- _Exercise requirements_
Your answer should hold all lines of the entries that include the word "have".

START Data extract

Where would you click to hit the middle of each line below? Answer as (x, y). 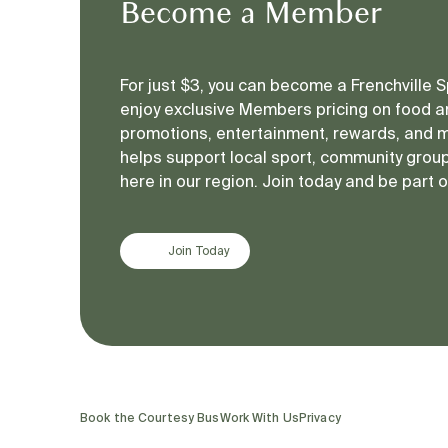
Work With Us (259, 417)
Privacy (319, 417)
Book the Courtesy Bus (150, 417)
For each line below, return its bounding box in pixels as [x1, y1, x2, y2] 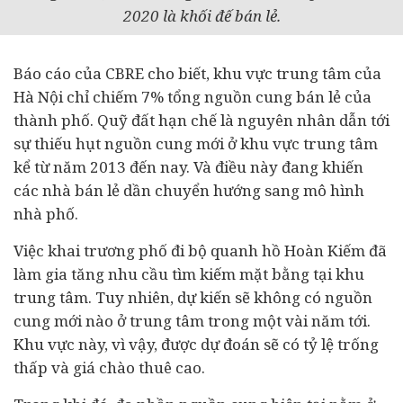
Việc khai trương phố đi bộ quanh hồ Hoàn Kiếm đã [13, 240, 387, 261]
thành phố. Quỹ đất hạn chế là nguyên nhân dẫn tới [13, 110, 390, 130]
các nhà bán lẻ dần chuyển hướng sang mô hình [13, 180, 364, 201]
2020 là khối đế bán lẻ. [122, 5, 281, 26]
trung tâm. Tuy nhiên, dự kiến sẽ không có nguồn [13, 287, 372, 308]
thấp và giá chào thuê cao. [13, 357, 205, 378]
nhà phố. [13, 203, 78, 224]
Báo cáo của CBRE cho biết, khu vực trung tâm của [13, 63, 381, 84]
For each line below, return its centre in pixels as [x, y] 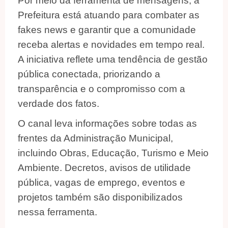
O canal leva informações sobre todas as [107, 124]
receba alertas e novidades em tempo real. [111, 45]
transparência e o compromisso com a [102, 89]
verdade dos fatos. [59, 104]
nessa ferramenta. [58, 212]
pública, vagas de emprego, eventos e [102, 183]
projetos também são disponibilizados [100, 197]
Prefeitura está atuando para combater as [109, 15]
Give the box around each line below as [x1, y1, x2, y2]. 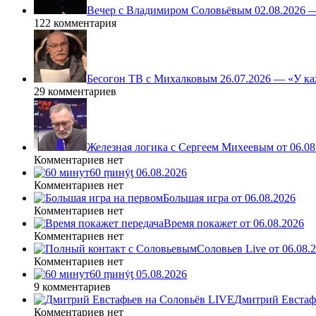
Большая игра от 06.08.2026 [163, 191, 296, 204]
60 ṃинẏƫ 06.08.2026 [90, 166, 187, 178]
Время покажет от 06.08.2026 [164, 217, 304, 229]
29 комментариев [34, 85, 116, 97]
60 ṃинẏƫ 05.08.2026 [90, 267, 187, 280]
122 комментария [34, 16, 116, 29]
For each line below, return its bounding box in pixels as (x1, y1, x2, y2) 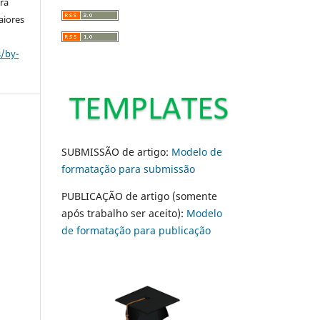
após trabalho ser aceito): (61, 206, 186, 220)
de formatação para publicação (61, 223, 211, 237)
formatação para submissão (61, 161, 195, 176)
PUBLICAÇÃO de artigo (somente (61, 189, 217, 203)
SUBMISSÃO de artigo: (61, 144, 171, 159)
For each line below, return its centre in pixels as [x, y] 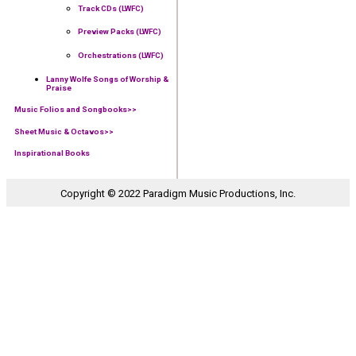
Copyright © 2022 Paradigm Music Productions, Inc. [178, 194]
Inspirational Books [52, 153]
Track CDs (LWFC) [111, 8]
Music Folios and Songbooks [71, 110]
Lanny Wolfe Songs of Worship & [107, 79]
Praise [59, 87]
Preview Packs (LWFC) [120, 32]
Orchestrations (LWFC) [121, 55]
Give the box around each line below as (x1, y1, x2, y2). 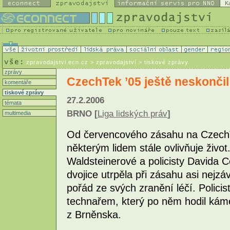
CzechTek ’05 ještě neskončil (67, 75, 229, 88)
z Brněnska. (67, 208, 121, 220)
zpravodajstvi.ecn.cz (26, 59, 88, 65)
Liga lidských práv (98, 109, 167, 119)
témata (3, 100, 22, 106)
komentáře (3, 79, 31, 85)
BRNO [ (67, 109, 98, 119)
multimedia (3, 110, 31, 116)
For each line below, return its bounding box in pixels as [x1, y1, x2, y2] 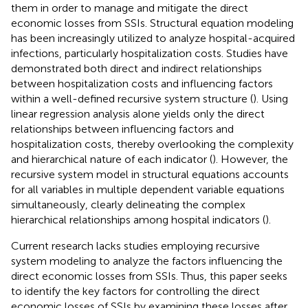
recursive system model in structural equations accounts [11, 167, 289, 181]
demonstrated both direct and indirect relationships [11, 61, 262, 75]
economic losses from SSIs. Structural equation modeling [11, 16, 294, 30]
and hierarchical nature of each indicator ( [11, 152, 212, 166]
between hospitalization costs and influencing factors [11, 76, 273, 90]
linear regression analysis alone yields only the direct [11, 107, 265, 120]
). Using [253, 91, 288, 105]
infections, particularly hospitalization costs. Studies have [11, 46, 288, 60]
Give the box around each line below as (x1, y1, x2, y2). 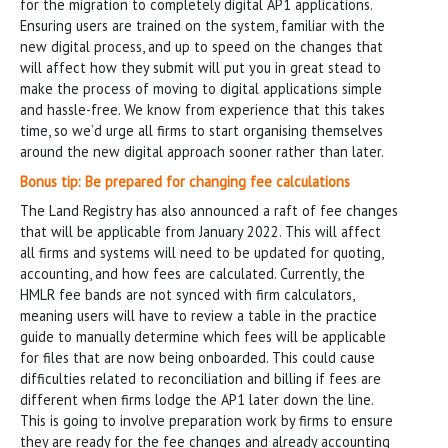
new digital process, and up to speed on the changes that (20, 36, 383, 56)
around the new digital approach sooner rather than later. (20, 141, 384, 161)
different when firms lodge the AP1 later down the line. (20, 389, 373, 409)
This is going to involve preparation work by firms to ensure (20, 410, 393, 430)
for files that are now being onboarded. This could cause (20, 347, 375, 367)
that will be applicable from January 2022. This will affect (20, 221, 381, 241)
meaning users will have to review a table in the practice (20, 305, 377, 325)
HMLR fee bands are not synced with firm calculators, (20, 284, 354, 304)
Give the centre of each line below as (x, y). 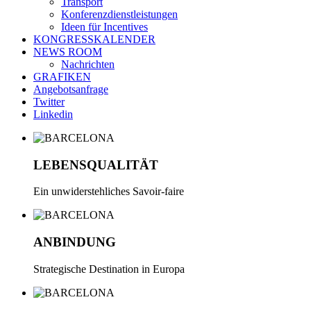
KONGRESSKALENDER (94, 39)
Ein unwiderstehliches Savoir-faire (109, 192)
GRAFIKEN (62, 76)
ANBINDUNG (75, 242)
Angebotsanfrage (71, 89)
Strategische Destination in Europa (109, 269)
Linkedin (53, 114)
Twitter (49, 101)
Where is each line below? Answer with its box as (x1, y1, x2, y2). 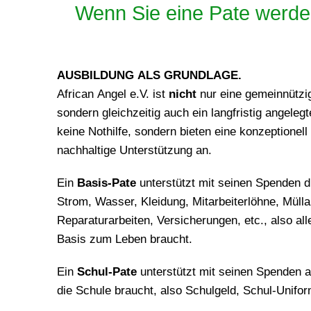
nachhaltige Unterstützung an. (57, 144, 212, 157)
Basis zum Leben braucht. (57, 233, 192, 246)
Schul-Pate (77, 265, 137, 278)
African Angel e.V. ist (57, 87, 169, 101)
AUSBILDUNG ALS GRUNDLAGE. (57, 69, 242, 82)
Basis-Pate (77, 176, 136, 190)
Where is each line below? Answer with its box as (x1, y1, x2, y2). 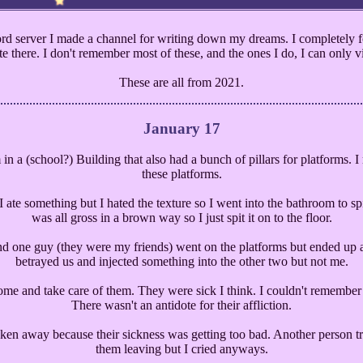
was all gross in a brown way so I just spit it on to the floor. (31, 211, 332, 225)
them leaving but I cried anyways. (95, 342, 268, 357)
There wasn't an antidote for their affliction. (71, 298, 292, 313)
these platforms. (141, 167, 222, 181)
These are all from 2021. (119, 75, 244, 89)
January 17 (143, 119, 220, 137)
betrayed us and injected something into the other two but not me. (15, 254, 348, 269)
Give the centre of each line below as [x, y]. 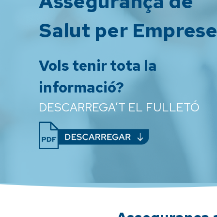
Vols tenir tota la [98, 65]
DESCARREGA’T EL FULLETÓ [119, 107]
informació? [81, 87]

END Data extract

- _Written answer_
infections, particularly hospitalization costs. Studies have [11, 46, 288, 60]
meaning users will have to review a table in the practice (20, 305, 377, 325)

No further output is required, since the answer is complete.